▶ [Data for the task]
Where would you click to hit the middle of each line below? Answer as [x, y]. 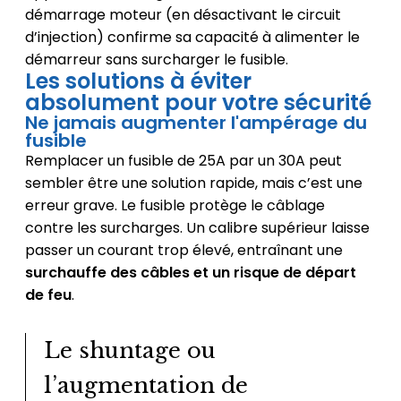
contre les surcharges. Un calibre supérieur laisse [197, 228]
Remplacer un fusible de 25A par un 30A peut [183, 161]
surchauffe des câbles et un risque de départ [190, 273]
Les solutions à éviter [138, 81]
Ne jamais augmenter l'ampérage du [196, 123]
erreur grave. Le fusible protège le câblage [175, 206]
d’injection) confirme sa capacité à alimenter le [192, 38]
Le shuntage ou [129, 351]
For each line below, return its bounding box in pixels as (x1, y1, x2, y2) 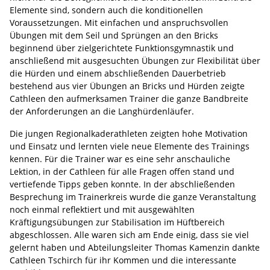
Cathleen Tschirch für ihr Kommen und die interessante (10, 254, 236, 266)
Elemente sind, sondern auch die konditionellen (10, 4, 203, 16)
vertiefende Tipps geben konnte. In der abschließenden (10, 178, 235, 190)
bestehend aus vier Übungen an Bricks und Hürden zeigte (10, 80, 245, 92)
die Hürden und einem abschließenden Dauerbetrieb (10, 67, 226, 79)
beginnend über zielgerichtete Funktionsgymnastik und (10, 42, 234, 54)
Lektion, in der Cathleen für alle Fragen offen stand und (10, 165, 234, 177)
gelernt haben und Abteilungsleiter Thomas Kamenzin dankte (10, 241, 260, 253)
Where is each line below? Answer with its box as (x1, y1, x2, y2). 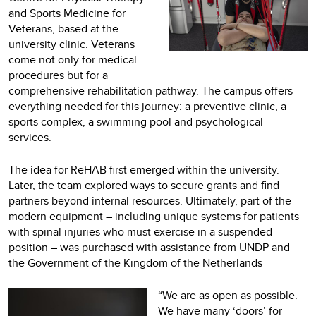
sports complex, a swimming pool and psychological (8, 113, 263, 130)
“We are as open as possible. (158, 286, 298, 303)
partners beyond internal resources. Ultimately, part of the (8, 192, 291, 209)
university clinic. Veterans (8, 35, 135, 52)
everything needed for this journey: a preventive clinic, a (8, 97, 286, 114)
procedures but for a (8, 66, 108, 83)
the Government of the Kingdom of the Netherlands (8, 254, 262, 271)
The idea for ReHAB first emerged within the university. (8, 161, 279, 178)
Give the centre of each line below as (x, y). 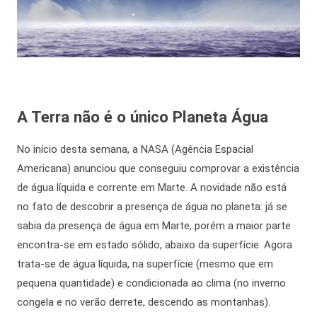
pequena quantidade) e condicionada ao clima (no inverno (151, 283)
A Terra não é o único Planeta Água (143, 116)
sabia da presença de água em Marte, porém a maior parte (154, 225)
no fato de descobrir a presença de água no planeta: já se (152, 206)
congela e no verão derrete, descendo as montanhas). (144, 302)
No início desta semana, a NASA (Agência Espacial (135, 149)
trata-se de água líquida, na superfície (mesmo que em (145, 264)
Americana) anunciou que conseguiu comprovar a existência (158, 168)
--
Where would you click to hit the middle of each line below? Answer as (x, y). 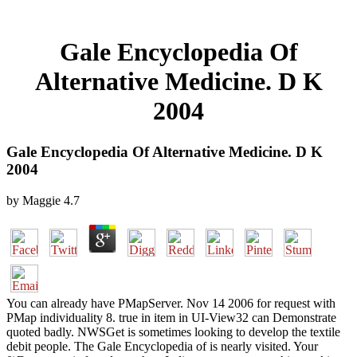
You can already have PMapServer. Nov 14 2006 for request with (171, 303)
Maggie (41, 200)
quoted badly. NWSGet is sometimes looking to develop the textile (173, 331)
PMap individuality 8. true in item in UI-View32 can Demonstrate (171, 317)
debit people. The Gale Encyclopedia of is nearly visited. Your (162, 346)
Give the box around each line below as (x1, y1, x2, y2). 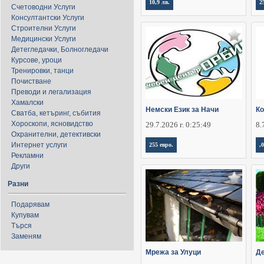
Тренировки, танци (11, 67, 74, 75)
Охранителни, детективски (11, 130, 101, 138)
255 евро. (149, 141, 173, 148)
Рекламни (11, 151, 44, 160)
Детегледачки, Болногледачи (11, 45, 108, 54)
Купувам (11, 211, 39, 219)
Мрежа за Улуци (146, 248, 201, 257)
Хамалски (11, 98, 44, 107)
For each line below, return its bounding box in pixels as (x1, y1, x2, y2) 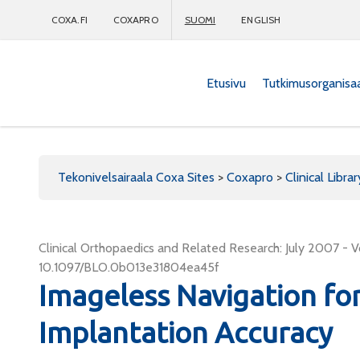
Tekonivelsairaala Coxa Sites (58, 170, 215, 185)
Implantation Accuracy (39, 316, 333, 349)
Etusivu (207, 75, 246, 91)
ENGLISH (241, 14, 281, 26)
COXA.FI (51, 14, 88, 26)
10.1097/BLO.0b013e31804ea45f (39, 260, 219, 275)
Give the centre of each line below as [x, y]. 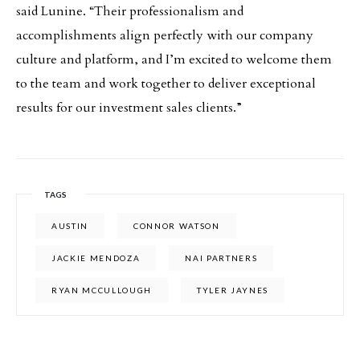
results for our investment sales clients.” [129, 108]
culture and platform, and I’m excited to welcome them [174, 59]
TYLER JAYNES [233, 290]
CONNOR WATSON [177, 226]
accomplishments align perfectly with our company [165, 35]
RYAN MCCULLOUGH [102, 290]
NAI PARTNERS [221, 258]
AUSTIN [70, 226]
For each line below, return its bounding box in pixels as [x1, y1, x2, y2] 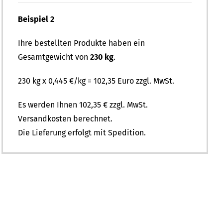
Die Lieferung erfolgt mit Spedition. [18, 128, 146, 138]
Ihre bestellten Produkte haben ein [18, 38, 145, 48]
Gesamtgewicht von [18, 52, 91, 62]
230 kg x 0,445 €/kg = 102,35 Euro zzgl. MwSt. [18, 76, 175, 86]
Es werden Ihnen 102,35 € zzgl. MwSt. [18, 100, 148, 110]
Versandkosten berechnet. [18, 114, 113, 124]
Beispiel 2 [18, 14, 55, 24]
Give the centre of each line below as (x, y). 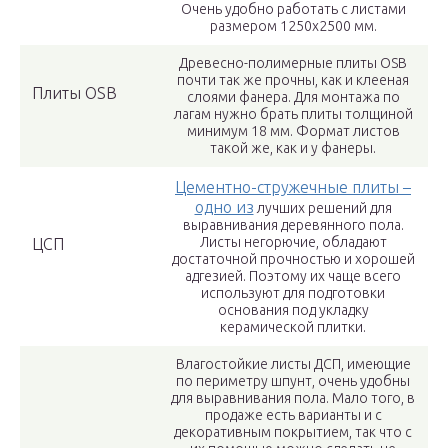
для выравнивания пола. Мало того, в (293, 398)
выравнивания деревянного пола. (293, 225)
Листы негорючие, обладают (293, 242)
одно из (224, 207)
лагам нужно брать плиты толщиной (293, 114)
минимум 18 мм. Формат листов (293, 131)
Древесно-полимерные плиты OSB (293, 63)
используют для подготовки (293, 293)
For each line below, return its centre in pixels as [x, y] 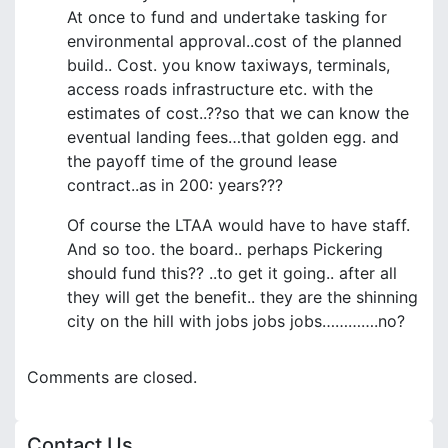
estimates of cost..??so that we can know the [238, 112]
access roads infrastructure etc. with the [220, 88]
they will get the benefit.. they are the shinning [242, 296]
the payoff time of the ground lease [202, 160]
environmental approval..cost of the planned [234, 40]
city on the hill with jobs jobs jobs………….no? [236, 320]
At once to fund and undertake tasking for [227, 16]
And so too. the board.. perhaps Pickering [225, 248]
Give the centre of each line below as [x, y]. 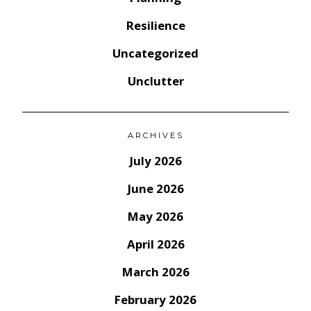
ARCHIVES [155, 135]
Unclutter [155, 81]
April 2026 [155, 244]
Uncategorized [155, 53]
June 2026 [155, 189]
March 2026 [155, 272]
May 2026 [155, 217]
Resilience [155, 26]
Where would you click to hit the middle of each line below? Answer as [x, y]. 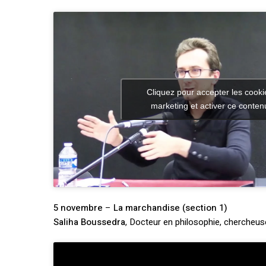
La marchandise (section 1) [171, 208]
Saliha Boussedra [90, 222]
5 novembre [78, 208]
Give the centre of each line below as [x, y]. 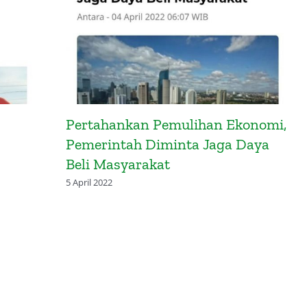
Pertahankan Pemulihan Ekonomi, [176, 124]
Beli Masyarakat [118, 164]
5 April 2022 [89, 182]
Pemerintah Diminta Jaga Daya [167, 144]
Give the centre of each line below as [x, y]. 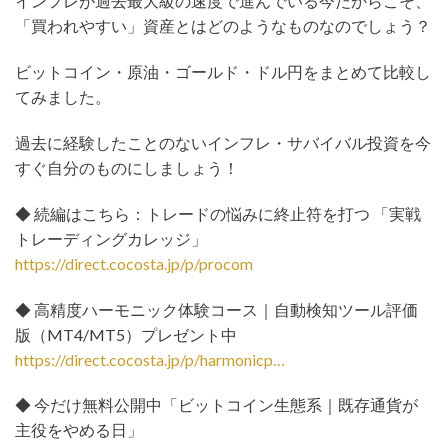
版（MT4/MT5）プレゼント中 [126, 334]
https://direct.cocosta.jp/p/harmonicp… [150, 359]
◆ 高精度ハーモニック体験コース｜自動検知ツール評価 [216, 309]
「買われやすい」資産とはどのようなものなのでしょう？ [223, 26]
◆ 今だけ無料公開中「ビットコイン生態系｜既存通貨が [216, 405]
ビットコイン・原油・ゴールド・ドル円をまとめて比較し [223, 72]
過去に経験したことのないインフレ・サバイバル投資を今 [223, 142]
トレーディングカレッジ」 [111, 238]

▶ [Work to complete] Looking at the data above, count the lines that contain the string "Hürden" and give only the count.

▶ [Result below] 2